■ **TASK ITEM**
This exercise calls for every record to be returned exactly, with pictures removed.

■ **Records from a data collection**
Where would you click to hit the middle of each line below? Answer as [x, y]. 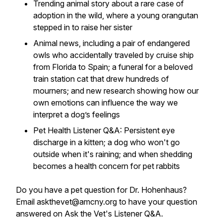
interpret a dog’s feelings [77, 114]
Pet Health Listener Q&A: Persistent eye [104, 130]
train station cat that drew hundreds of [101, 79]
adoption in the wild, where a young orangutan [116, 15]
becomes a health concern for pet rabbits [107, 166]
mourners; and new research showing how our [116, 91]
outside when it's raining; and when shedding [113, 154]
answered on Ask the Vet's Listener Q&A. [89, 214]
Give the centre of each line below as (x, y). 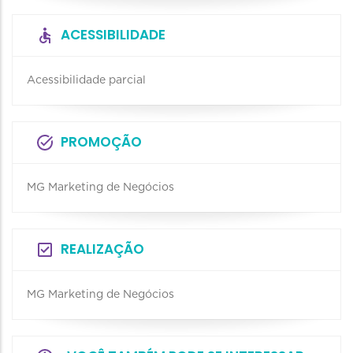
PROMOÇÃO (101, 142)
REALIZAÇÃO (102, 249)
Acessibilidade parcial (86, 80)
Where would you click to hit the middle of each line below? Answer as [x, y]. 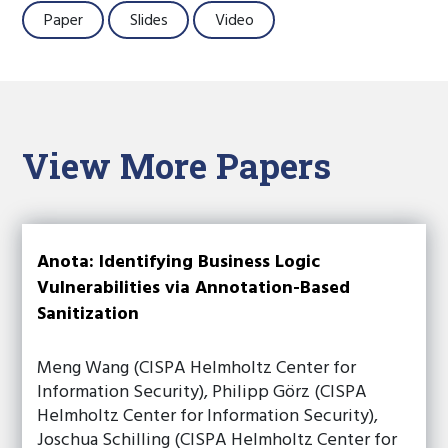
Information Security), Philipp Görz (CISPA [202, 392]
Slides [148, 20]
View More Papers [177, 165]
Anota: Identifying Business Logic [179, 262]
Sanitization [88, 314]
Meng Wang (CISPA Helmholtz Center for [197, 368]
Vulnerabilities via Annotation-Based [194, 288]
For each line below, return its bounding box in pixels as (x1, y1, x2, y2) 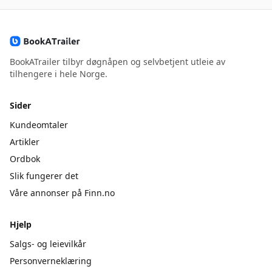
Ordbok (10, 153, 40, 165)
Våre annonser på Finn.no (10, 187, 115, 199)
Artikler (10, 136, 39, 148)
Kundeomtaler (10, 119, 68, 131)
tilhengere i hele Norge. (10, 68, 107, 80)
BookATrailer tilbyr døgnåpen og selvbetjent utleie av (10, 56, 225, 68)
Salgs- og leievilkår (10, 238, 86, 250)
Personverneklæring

■ **FINAL ANSWER**
Where would you click to hit the middle of each line below? Answer as [x, y]. 
interpret a dog’s feelings [77, 114]
Pet Health Listener Q&A: Persistent eye [104, 130]
train station cat that drew hundreds of [101, 79]
adoption in the wild, where a young orangutan [116, 15]
becomes a health concern for pet rabbits [107, 166]
mourners; and new research showing how our [116, 91]
outside when it's raining; and when shedding [113, 154]
answered on Ask the Vet's Listener Q&A. [89, 214]
Give the centre of each line below as (x, y). 
PROMOÇÃO (101, 142)
REALIZAÇÃO (102, 249)
Acessibilidade parcial (86, 80)
Where would you click to hit the middle of each line below? Answer as [x, y]. 
Information Security), Philipp Görz (CISPA [202, 392]
Slides [148, 20]
View More Papers [177, 165]
Anota: Identifying Business Logic [179, 262]
Sanitization [88, 314]
Meng Wang (CISPA Helmholtz Center for [197, 368]
Vulnerabilities via Annotation-Based [194, 288]
For each line below, return its bounding box in pixels as (x1, y1, x2, y2) 
Ordbok (10, 153, 40, 165)
Våre annonser på Finn.no (10, 187, 115, 199)
Artikler (10, 136, 39, 148)
Kundeomtaler (10, 119, 68, 131)
tilhengere i hele Norge. (10, 68, 107, 80)
BookATrailer tilbyr døgnåpen og selvbetjent utleie av (10, 56, 225, 68)
Salgs- og leievilkår (10, 238, 86, 250)
Personverneklæring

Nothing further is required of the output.